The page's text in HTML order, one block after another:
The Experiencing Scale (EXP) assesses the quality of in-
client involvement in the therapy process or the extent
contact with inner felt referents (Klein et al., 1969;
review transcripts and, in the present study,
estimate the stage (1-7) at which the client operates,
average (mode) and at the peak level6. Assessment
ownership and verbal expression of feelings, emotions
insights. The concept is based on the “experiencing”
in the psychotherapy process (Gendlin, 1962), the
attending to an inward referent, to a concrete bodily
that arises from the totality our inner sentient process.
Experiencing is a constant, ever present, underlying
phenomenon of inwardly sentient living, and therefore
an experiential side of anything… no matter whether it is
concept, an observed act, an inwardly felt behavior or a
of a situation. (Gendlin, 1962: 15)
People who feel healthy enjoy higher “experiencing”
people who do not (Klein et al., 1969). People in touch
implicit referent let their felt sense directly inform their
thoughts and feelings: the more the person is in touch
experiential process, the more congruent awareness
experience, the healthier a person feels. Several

▬▬▬▬▬▬▬▬▬▬

Lines are to be repeated exactly from the one that contains "review transcripts and, in" through the last line of the listing, with both ends kept and no others added.

review transcripts and, in the present study,
estimate the stage (1-7) at which the client operates,
average (mode) and at the peak level6. Assessment
ownership and verbal expression of feelings, emotions
insights. The concept is based on the “experiencing”
in the psychotherapy process (Gendlin, 1962), the
attending to an inward referent, to a concrete bodily
that arises from the totality our inner sentient process.
Experiencing is a constant, ever present, underlying
phenomenon of inwardly sentient living, and therefore
an experiential side of anything… no matter whether it is
concept, an observed act, an inwardly felt behavior or a
of a situation. (Gendlin, 1962: 15)
People who feel healthy enjoy higher “experiencing”
people who do not (Klein et al., 1969). People in touch
implicit referent let their felt sense directly inform their
thoughts and feelings: the more the person is in touch
experiential process, the more congruent awareness
experience, the healthier a person feels. Several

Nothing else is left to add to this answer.